Impact of Enterococcus faecalis on the bactericidal activities of arbekacin, daptomycin, linezolid, and tigecycline against methicillin-resistant Staphylococcus aureus in a mixed-pathogen pharmacodynamic model

Abstract

We inoculated an in vitro pharmacodynamic model simultaneously with clinical isolates of methicillin-resistant Staphylococcus aureus and an enterocin-producing enterococcus (vancomycin-resistant Enterococcus faecalis, ampicillin susceptible) at 7 log10 CFU/ml to examine enterocin effects and antimicrobial activity on staphylococci. The investigated antimicrobial regimens were 100 mg arbekacin every 12 h (q12h), 6 mg daptomycin per kg of body weight/day, 600 mg linezolid q12h, and 100 mg tigecycline q24h alone and in combination (daptomycin, linezolid, and tigecycline) with arbekacin. Simulations were performed in triplicate; bacterial quantification occurred over 48 h, and development of resistance was evaluated throughout. When we evaluated the impact of antimicrobial activity against S. aureus alone, daptomycin demonstrated bactericidal activity (>or=3 log10 CFU/ml kill), whereas arbekacin, linezolid, and tigecycline displayed bacteriostatic activities (<3 log10 CFU/ml kill).

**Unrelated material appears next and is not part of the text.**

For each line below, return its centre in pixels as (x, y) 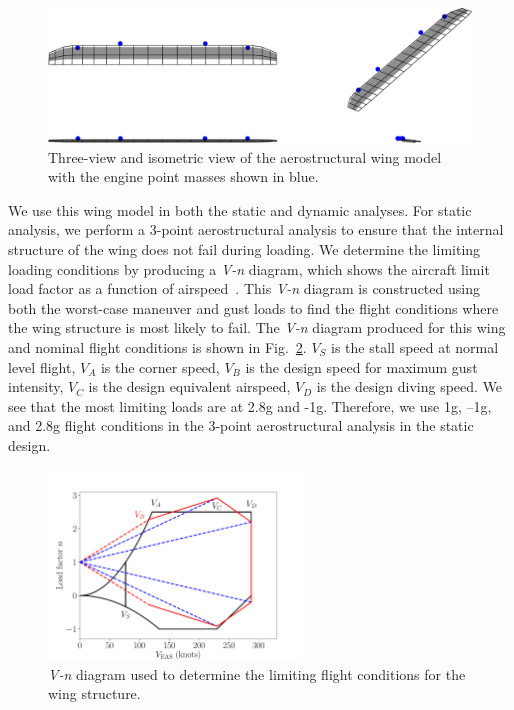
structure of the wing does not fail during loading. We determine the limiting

In the mixed-pathogen model, early and distinctive stunting of S. aureus growth was noted (1.5 log CFU/ml difference) in the presence of enterocin-producing E. faecalis compared to growth controls run individually (P=0.02). Most noteworthy was that in the presence of enterocin-producing E. faecalis, bactericidal activity was observed with arbekacin and tigecycline and with the addition of arbekacin to linezolid. Antagonism was noted for the combination of tigecycline and arbekacin against S. aureus in the presence of enterocin-producing E. faecalis. Our research demonstrates that the inhibitory effect of E. faecalis contributed significantly to its overall antimicrobial impact on S. aureus. This contribution was enhanced or improved compared to the activity of each antimicrobial alone. Further research is warranted to determine the impact of polymicrobial infections on antimicrobial activity.

FIG. 1.

Modified sandwich bioassay. On the right, three 20-μl spots of vancomycin-resistant E. faecalis R2526 are pipetted onto methicillin-resistant S. aureus (MRSA 494), with a resultant inhibition zone ± standard deviation of 8.07 ± 0.98 mm. The left side depicts the inhibitory effects of α-chymotrypsin and trypsin when added to the agar assay, with a resultant inhibition zone ± standard deviation of 2.23 ± 0.25 mm.

FIG. 2.

Growth control of (a) single-pathogen model and (b) mixed-pathogen model.

FIG. 3.

Daptomycin (DAP) (a), linezolid (LND) (b), tigecycline (TIG) (c), and arbekacin (ARB) (d) activities against MRSA alone and in combination with VRE and arbekacin (a, b, and c).